小厮把半个身子钻进了轿子,手里面递上了一张一万两银子的银票。
“人家说了,就是想请老爷和工部的黄老爷吃个饭。”
“嗯?~”
郑三骏一把接了过来。没错,是晋商钱庄的一万两见票既兑的银票,自己应该有两年没有见过了,以前不少见,这种银票只有晋商有,没名没姓,以前科举的时候大部分收的都是这个。
画押没错,秘字也没有错,桑皮纸摸起来也和以前的手感一模一样。
“可算是看到钱了。”郑三骏都快哭了。
“快……”他刚准备让小厮将人请进来,又转念一想。这厮还没有见面呢,就能给这么多的钱,可是一只大肥羊呢。
“让他回去等消息去,就说我今天和国相议事,让他明日再来。”郑三骏变了口气,懒洋洋地说道。看着小厮扭身就走,他又怕小厮误会了自己意思,赶忙将小厮叫住。
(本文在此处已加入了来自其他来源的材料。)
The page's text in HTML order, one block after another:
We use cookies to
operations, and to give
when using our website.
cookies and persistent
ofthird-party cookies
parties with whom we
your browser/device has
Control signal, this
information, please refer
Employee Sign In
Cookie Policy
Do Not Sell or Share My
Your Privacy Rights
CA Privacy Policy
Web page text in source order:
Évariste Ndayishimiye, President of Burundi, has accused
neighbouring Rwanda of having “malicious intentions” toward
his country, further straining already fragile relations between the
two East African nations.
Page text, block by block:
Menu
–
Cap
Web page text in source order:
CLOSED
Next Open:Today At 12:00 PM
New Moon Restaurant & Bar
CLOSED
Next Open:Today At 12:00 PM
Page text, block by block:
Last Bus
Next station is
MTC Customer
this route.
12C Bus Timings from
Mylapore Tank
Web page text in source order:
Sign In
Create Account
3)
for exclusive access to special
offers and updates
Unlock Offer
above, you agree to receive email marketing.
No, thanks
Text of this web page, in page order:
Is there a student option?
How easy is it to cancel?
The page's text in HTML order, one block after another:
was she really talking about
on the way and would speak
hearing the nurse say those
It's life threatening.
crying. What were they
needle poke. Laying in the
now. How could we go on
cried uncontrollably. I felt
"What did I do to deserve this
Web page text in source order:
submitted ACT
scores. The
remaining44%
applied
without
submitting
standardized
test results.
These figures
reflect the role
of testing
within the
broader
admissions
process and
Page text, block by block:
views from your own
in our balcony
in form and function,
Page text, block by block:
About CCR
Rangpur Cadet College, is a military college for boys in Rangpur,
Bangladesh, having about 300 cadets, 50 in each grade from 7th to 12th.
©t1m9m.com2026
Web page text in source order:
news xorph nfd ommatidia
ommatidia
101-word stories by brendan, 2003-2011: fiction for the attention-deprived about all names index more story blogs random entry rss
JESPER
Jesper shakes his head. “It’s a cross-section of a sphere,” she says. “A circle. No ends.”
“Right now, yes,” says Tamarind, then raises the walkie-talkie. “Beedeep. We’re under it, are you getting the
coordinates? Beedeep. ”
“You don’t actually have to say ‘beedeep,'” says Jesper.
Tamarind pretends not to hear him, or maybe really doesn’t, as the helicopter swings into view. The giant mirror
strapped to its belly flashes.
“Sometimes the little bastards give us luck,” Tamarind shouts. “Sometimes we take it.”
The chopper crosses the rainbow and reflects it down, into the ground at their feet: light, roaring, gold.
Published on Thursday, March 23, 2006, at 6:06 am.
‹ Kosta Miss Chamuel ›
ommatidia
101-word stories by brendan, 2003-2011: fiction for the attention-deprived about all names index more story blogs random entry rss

“你跟着他,看他住在哪里。然后你是不是也可以暗示他一下,人无恒心不成啊。”
“啊?哦!小的明白了,明白了。”
郑三骏这才拍着轿子叫道:
“郑六才,郑六才,你个狗子跑到哪里去了,现在出发,老爷我要喝点酒去!”
郑六才是自己从小就从郑家带出来的人,倒是有些机灵,赶紧过来问道:
“老爷可是要去门前的羊杂店?”
“去你奶奶的羊杂店,去太白酒楼!”郑三骏有点恼羞成怒。
“顺便路过晋商西山钱庄一趟,老爷换几个碎银子!”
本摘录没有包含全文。